If you compare the printed model summary before and after quantization, you will see that the `Conv2d` layers have been replaced with `QuantizedConv2d` layers with a `WeightQuantProxyFromInjector` module. This indicates that the weights of the model have been quantized.

### Weight-Bias Quantization

This strategy quantizes both the weights and biases of the model to the specified precision.

In [5]:
model_quant_weightbias_int8 = quantize(model, "WeightBiasQuantization", "fixed", 8)
print(model_quant_weightbias_int8)

LeNet(
  (conv1): Conv2d(1, 6, kernel_size=(5, 5), stride=(1, 1))
  (conv2): Conv2d(6, 16, kernel_size=(5, 5), stride=(1, 1))
  (fc1): Linear(in_features=400, out_features=120, bias=True)
  (fc2): Linear(in_features=120, out_features=84, bias=True)
  (fc3): Linear(in_features=84, out_features=10, bias=True)
)


### Layerwise Quantization

Instead of quantizing the entire model at once, you can also quantize specific layers of the model. This can be useful if you want to apply different quantization strategies to different parts of the model.

In [6]:
from metinor.visualizer import get_graph
from metinor.functional.quantization import quantize_node

# Create model graph with maximum depth
graph = get_graph(model, input_size=input_shape, depth='max', device="cpu")

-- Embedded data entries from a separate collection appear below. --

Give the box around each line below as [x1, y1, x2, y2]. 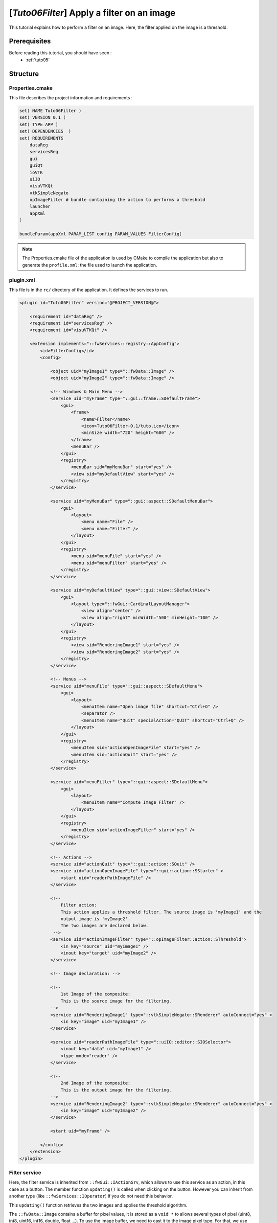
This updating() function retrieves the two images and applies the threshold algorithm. [9, 1202, 188, 1208]
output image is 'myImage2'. [60, 916, 131, 922]
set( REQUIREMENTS [19, 135, 64, 141]
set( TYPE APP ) [19, 121, 59, 127]
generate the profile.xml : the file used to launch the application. [22, 262, 158, 268]
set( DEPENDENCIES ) [19, 129, 71, 134]
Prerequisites [9, 37, 51, 45]
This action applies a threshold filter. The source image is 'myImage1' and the [60, 909, 262, 915]
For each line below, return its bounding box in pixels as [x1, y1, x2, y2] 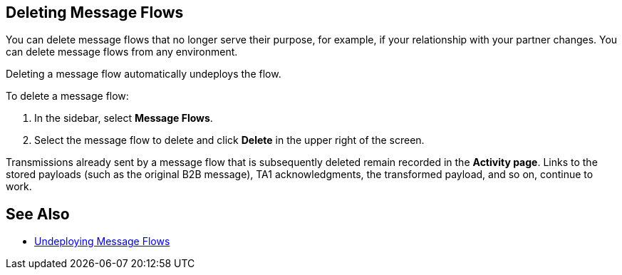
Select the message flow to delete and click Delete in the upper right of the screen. [34, 134, 425, 147]
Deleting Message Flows [6, 4, 184, 21]
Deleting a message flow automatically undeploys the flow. [6, 68, 281, 81]
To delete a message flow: [6, 90, 129, 103]
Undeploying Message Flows [34, 235, 170, 248]
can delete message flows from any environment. [6, 46, 238, 58]
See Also [6, 204, 70, 223]
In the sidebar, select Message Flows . [34, 112, 213, 125]
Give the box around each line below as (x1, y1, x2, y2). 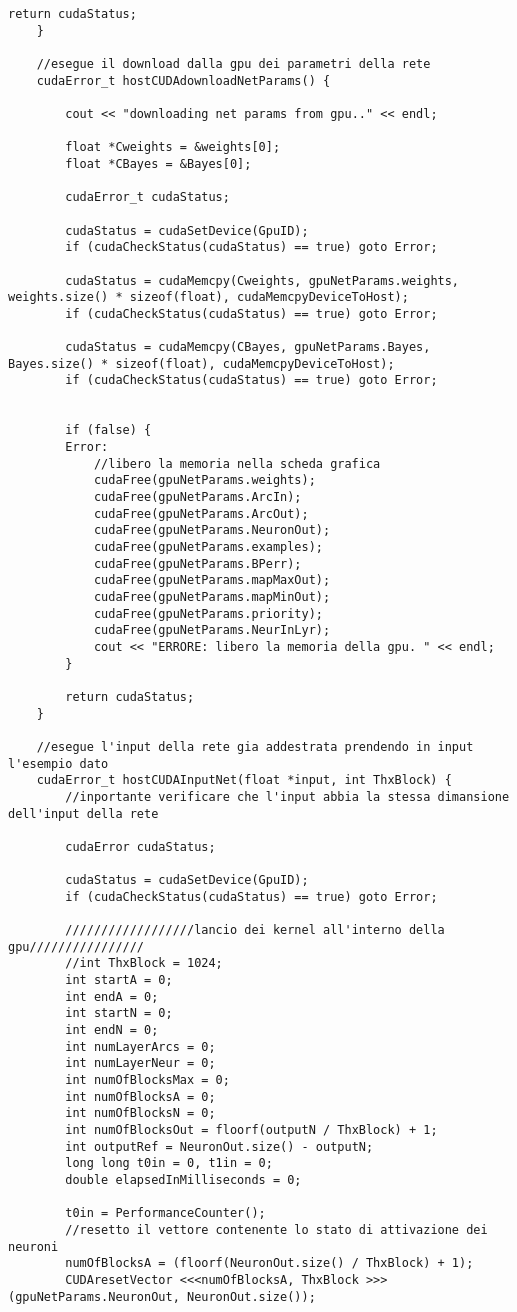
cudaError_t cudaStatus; (65, 190, 230, 205)
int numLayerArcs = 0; (65, 1039, 216, 1054)
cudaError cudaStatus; (65, 839, 216, 854)
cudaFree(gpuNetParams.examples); (93, 540, 323, 554)
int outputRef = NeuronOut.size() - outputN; (65, 1139, 374, 1154)
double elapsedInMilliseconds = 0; (65, 1172, 302, 1187)
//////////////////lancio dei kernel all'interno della (65, 923, 445, 938)
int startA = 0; (65, 973, 173, 988)
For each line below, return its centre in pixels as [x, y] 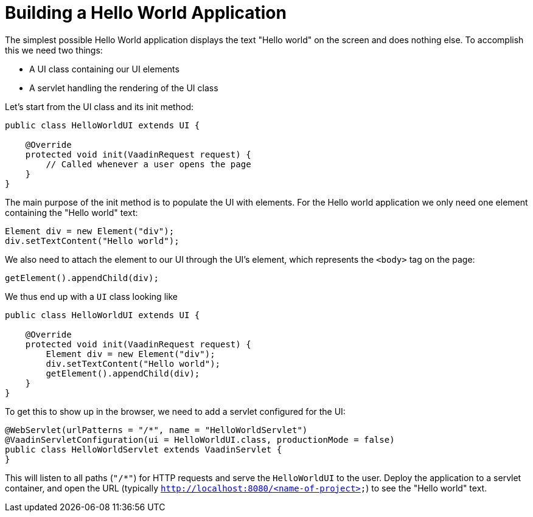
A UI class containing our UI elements [104, 69]
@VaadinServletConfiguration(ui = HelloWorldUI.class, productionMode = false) [200, 439]
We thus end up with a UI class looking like [91, 296]
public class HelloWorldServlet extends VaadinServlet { [144, 449]
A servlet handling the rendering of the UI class [124, 88]
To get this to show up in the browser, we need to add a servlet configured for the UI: [175, 411]
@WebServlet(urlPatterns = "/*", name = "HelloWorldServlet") [156, 430]
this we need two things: [54, 50]
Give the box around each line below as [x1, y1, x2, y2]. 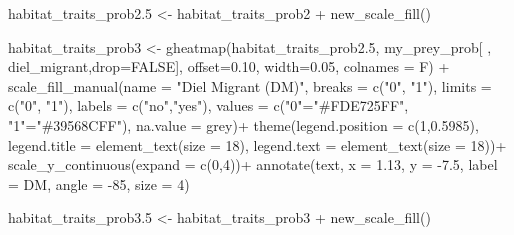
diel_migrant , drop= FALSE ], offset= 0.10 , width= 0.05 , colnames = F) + [8, 56, 450, 77]
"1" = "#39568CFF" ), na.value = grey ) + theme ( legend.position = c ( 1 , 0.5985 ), [8, 114, 479, 135]
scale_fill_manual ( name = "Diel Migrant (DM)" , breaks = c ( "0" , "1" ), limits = [8, 75, 492, 96]
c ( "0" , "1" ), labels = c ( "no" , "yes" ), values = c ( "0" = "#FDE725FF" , [8, 95, 409, 116]
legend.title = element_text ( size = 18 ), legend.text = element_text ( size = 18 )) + [8, 134, 507, 155]
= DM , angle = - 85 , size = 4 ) [8, 173, 190, 194]
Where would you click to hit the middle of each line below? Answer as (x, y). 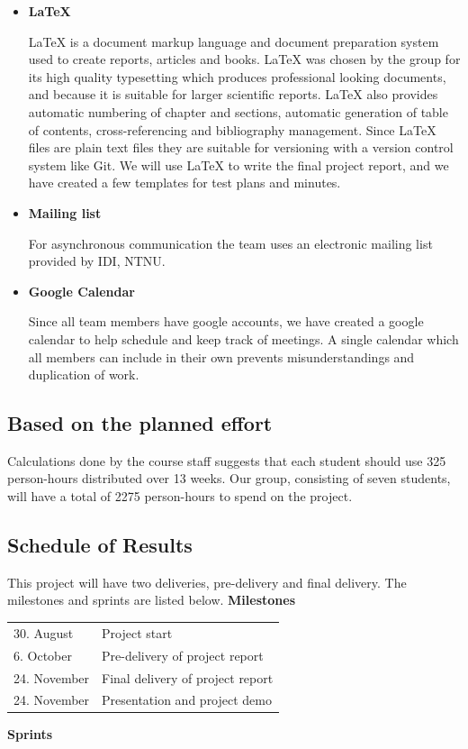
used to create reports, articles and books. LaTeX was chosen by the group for (244, 59)
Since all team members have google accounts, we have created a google (226, 321)
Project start (137, 632)
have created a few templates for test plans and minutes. (184, 183)
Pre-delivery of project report (183, 655)
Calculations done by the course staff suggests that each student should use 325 (227, 460)
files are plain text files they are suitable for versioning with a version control (241, 147)
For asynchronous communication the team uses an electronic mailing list (230, 243)

# Create a dictionary of node_id: module
node_ids = list(graph.id_dict.keys())
node_module_dict = {}
for node_id in node_ids:
    node = graph.find_node_by_id(node_id)
    node_module_dict[node_id] = node

# Quantize layer by id
node = node_module_dict[node_ids[1]]
print("Node Module: ", node.module_unit)

quantized_module = quantize_node(
    node_ids[1], graph, "WeightOnlyQuantization", "float", 4
)
# print('Quantized Module: ', quantized_module)

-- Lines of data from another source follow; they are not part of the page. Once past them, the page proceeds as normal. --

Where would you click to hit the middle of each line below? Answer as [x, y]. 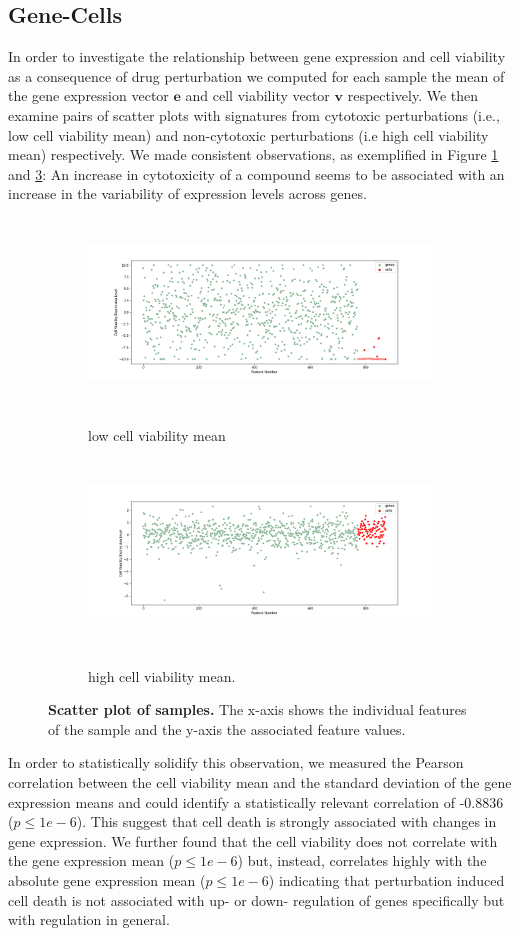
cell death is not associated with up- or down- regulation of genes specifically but [256, 899]
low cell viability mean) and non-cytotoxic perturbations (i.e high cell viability [248, 134]
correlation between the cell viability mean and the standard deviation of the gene [260, 782]
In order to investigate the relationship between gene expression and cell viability [257, 56]
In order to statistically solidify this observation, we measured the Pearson [236, 762]
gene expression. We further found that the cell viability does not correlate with [253, 840]
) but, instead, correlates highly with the [362, 860]
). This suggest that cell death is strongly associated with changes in [286, 821]
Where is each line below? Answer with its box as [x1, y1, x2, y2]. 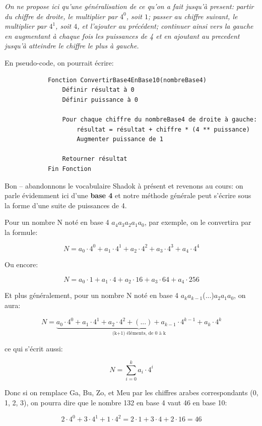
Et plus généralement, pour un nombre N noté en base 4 [5, 290, 179, 300]
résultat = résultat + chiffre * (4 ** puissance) [77, 126, 250, 133]
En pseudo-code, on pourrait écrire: [5, 57, 114, 68]
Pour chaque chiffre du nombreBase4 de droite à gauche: [62, 115, 257, 123]
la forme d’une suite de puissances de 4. [5, 200, 127, 210]
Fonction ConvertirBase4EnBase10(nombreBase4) [47, 76, 207, 84]
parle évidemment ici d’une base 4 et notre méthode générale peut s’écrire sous [5, 190, 251, 201]
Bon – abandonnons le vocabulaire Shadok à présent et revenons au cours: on [5, 180, 243, 191]
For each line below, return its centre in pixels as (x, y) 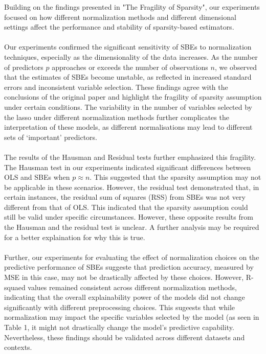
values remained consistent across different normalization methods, (132, 287)
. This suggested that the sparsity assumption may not (175, 177)
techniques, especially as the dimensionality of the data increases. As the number (131, 56)
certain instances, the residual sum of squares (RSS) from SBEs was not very (125, 197)
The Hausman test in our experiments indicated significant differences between (128, 167)
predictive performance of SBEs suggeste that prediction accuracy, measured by (129, 267)
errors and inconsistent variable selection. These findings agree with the (116, 87)
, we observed (236, 67)
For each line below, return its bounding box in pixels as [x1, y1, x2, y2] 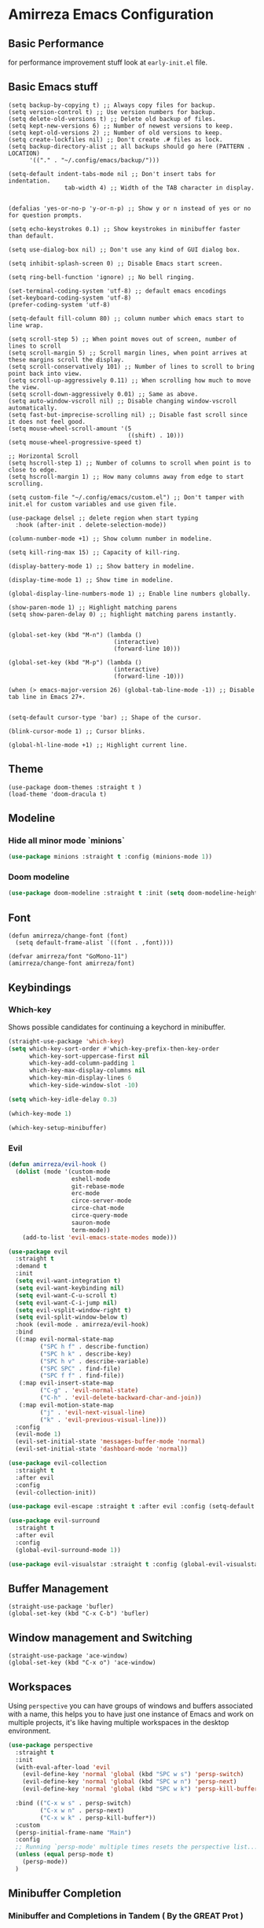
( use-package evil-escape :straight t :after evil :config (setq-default [8, 1503, 255, 1510]
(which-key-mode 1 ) [8, 1109, 72, 1117]
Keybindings [8, 981, 72, 994]
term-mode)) [71, 1226, 111, 1234]
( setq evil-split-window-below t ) [15, 1313, 128, 1322]
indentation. [8, 177, 51, 185]
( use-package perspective [8, 1741, 93, 1749]
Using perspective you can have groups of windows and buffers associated [8, 1701, 254, 1710]
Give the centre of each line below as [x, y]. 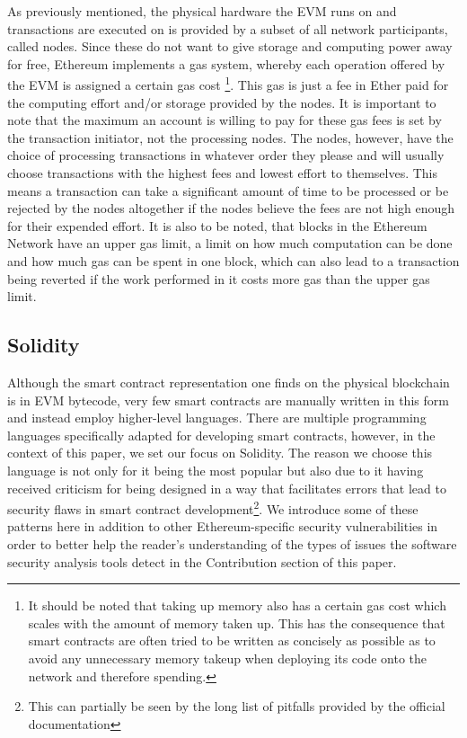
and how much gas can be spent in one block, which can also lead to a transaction [233, 260]
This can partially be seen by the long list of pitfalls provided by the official [237, 706]
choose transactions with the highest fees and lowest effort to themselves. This [223, 173]
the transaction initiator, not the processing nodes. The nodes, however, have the [230, 137]
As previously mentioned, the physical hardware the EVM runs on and [202, 11]
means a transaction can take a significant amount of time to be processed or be [228, 190]
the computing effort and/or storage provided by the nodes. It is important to [222, 102]
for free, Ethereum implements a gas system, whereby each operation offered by [226, 63]
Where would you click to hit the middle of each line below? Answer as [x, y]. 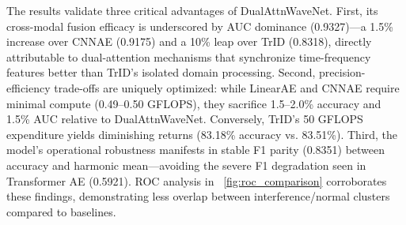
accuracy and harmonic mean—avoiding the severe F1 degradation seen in [186, 165]
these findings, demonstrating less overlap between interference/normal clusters [198, 196]
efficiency [28, 87]
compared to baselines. [61, 211]
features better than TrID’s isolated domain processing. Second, [161, 72]
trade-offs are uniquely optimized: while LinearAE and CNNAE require [227, 87]
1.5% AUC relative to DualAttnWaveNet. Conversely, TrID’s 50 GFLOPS [185, 119]
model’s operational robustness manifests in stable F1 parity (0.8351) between [196, 150]

# Find node again to verify the change
node = graph.find_node_by_id(node_ids[1])
print("Updated Node: ", node.module_unit)

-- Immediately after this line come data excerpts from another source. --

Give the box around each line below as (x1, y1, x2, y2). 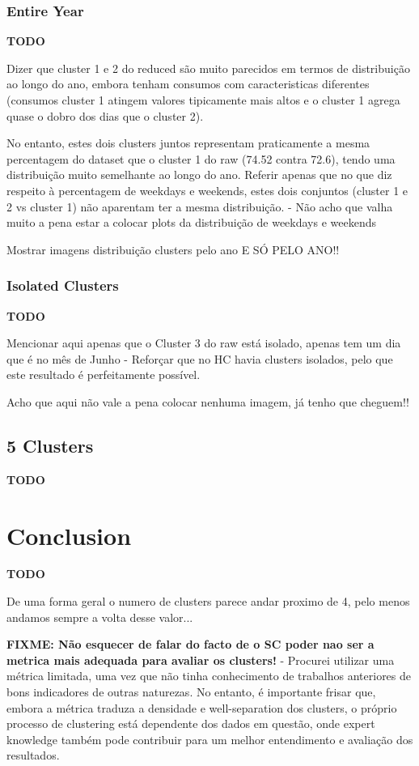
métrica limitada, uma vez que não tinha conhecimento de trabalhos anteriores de (6, 667, 412, 684)
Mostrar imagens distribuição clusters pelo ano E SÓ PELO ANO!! (6, 240, 340, 257)
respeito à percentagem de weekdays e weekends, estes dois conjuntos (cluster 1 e (6, 181, 408, 198)
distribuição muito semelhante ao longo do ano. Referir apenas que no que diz (6, 166, 392, 183)
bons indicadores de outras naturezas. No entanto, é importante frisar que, (6, 683, 376, 700)
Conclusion (6, 518, 132, 551)
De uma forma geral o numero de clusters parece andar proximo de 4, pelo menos (6, 593, 410, 610)
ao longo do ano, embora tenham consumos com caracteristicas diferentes (6, 75, 370, 92)
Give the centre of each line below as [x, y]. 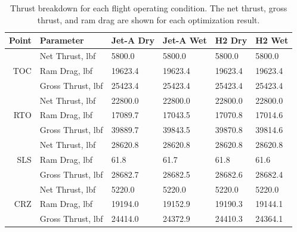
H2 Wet [272, 40]
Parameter [62, 40]
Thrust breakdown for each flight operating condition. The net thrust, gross [149, 8]
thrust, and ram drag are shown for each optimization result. [148, 19]
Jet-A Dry [133, 40]
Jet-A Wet [185, 40]
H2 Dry [231, 40]
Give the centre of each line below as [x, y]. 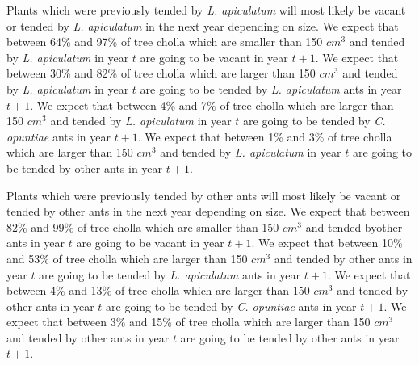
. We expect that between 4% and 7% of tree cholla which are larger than [212, 105]
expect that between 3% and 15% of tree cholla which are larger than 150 [189, 322]
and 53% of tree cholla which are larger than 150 [127, 258]
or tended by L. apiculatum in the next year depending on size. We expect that [203, 25]
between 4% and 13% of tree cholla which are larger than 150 [158, 290]
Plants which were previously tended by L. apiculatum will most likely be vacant [206, 10]
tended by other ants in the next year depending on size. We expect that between [208, 211]
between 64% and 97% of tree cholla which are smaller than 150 [165, 42]
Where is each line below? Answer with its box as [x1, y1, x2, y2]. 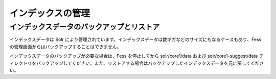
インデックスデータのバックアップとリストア [9, 22, 160, 31]
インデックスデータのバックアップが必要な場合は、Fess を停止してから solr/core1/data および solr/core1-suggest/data [9, 53, 258, 59]
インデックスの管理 [9, 8, 90, 19]
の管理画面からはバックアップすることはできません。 [9, 44, 122, 50]
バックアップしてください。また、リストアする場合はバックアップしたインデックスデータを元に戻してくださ [36, 60, 264, 66]
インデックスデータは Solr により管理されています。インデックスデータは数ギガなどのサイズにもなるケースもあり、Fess [9, 36, 262, 43]

Node Module:  Conv2d(1, 6, kernel_size=(5, 5), stride=(1, 1))
Updated Node:  QuantConv2d(
  1, 6, kernel_size=(5, 5), stride=(1, 1)
  (input_quant): ActQuantProxyFromInjector(
    (_zero_hw_sentinel): StatelessBuffer()
  )
  (output_quant): ActQuantProxyFromInjector(
    (_zero_hw_sentinel): StatelessBuffer()
  )
  (weight_quant): WeightQuantProxyFromInjector(
    (_zero_hw_sentinel): StatelessBuffer()
    (tensor_quant): RescalingIntQuant(
      (int_quant): IntQuant(
        (float_to_int_impl): RoundSte()
        (tensor_clamp_impl): TensorClampSte()
        (delay_wrapper): DelayWrapper(
          (delay_impl): _NoDelay()
        )
      )
      (scaling_impl): StatsFromParameterScaling(
        (parameter_list_stats): _ParameterListStats(
          (first_tracked_param): _ViewParameterWrapper(
            (view_shape_impl): OverTensorView()
          )
          (stats): _Stats(
            (stats_impl): AbsMax()
          )
        )
        (stats_scaling_impl): _StatsScaling(
 

### Other Quantization Strategies

In addition to the strategies demonstrated above, Metinor also supports the following quantization strategies:

- **ActivationOnlyQuantization**: Applies quantization only to the activations during inference.
- **WeightBiasActivationQuantization**: Quantizes weights, biases, and activations of the model, offering a comprehensive quantization approach.